Earlier on in the process, Rep. Jeff Van Drew (R-Dennis) had been a vocal advocate for limiting how far his party went in cutting Medicaid, saying he wouldn’t vote for a bill that kicked vulnerable people off the colossal health program. But he voted for the final bill, saying that projections of people losing insurance largely amounted to eliminating waste, fraud, and abuse and cutting off ineligible recipients.
“I have been heavily involved in negotiations for the House version of this bill, and I will continue to closely monitor the bill as changes are made in the Senate to ensure there are no cuts to the programs our people rely on,” he said two weeks ago after the bill passed. “I have said it before, and I will say it again: we owe it to hardworking American families to ensure these vital programs remain strong and funded.”
Republicans more broadly have argued that the bill strengthens Medicaid through work requirements and blocks against undocumented immigrants, and have pointed to the bill’s funding for border security and continuation of Trump’s 2017 tax cuts as more reasons to support it.
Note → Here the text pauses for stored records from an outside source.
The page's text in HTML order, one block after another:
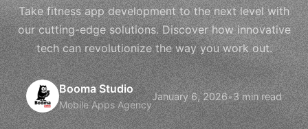
Take fitness app development to the next level with
our cutting-edge solutions. Discover how innovative
tech can revolutionize the way you work out.
Booma Studio
Mobile Apps Agency
January 6, 2026•3 min read
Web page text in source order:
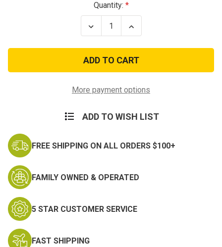
Quantity:
Decrease
Quantity
Come
and
Take
It
Increase
Quantity
Come
and
Take
It
More payment options
ADD TO WISH LIST
FREE SHIPPING ON ALL ORDERS $100+
FAMILY OWNED & OPERATED
5 STAR CUSTOMER SERVICE
FAST SHIPPING
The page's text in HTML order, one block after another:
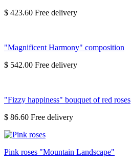
$ 423.60
"Magnificent Harmony" composition
$ 542.00
"Fizzy happiness" bouquet of red roses
$ 86.60
Pink roses "Mountain Landscape"
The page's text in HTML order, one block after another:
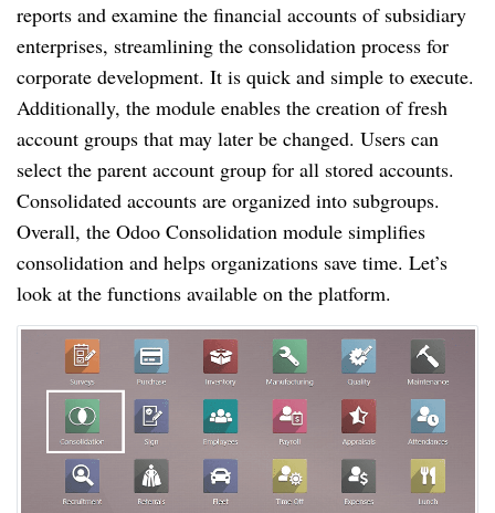
reports and examine the financial accounts of subsidiary
enterprises, streamlining the consolidation process for
corporate development. It is quick and simple to execute.
Additionally, the module enables the creation of fresh
account groups that may later be changed. Users can
select the parent account group for all stored accounts.
Consolidated accounts are organized into subgroups.
Overall, the Odoo Consolidation module simplifies
consolidation and helps organizations save time. Let’s
look at the functions available on the platform.
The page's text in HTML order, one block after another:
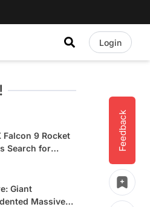
Login
Feedback
Falcon 9 Rocket
Search for
Giant
Massive
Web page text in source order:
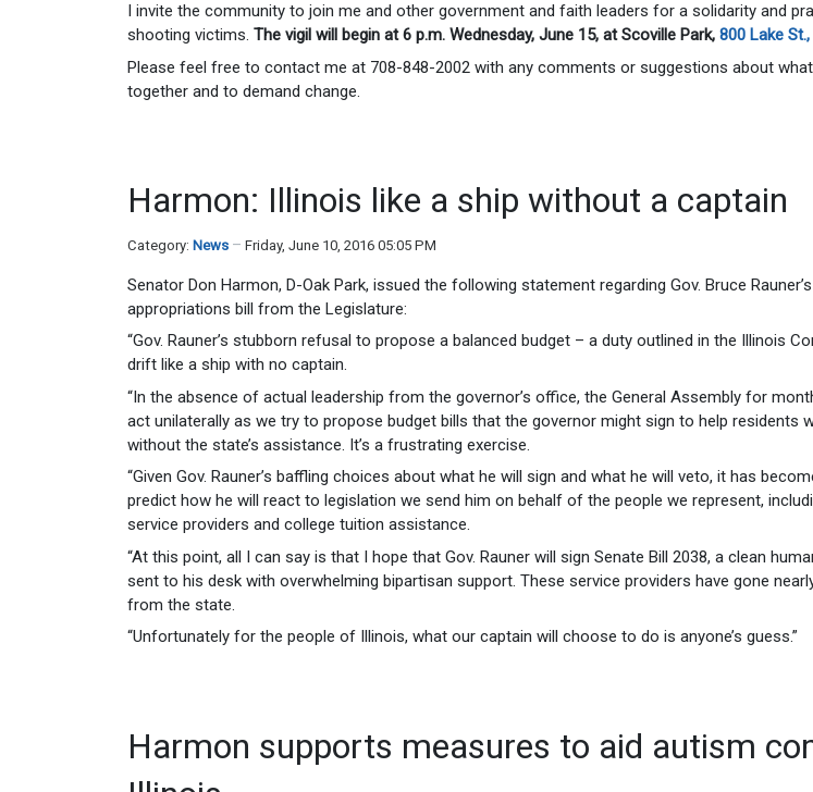
I invite the community to join me and other government and faith leaders for a solidarity and
shooting victims. The vigil will begin at 6 p.m. Wednesday, June 15, at Scoville Park, 800 Lake
Please feel free to contact me at 708-848-2002 with any comments or suggestions about
together and to demand change.
Harmon: Illinois like a ship without a captain
Category: News Friday, June 10, 2016 05:05 PM
Senator Don Harmon, D-Oak Park, issued the following statement regarding Gov. Bruce
appropriations bill from the Legislature:
“Gov. Rauner’s stubborn refusal to propose a balanced budget – a duty outlined in the Illinois
drift like a ship with no captain.
“In the absence of actual leadership from the governor’s office, the General Assembly for
act unilaterally as we try to propose budget bills that the governor might sign to help residents
without the state’s assistance. It’s a frustrating exercise.
“Given Gov. Rauner’s baffling choices about what he will sign and what he will veto, it has
predict how he will react to legislation we send him on behalf of the people we represent,
service providers and college tuition assistance.
“At this point, all I can say is that I hope that Gov. Rauner will sign Senate Bill 2038, a clean
sent to his desk with overwhelming bipartisan support. These service providers have gone
from the state.
“Unfortunately for the people of Illinois, what our captain will choose to do is anyone’s guess.”
Harmon supports measures to aid autism
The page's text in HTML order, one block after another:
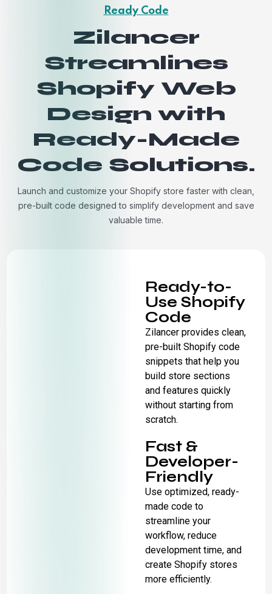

Those arguments, and Democrats’ counterarguments, are sure to be heavily debated during next year’s races for Congress.
But in the meantime, what changes the Senate makes to the bill in the coming weeks – and whether they’ll be able to pass muster with both Senate and House Republicans – is still to be seen. Kim, who like most Democrats will be observing and criticizing the process from the outside, said he thinks it won’t be an easy process.
“As I hear more and more from my Republican colleagues in the Senate, I think they’re going to have a hard time with this bill. People are waking up to exactly the damage that would be done through this,” Kim said. “I don’t know where it goes from here, but right now, there’s quite a bit of opposition to it, including [among] Republicans.”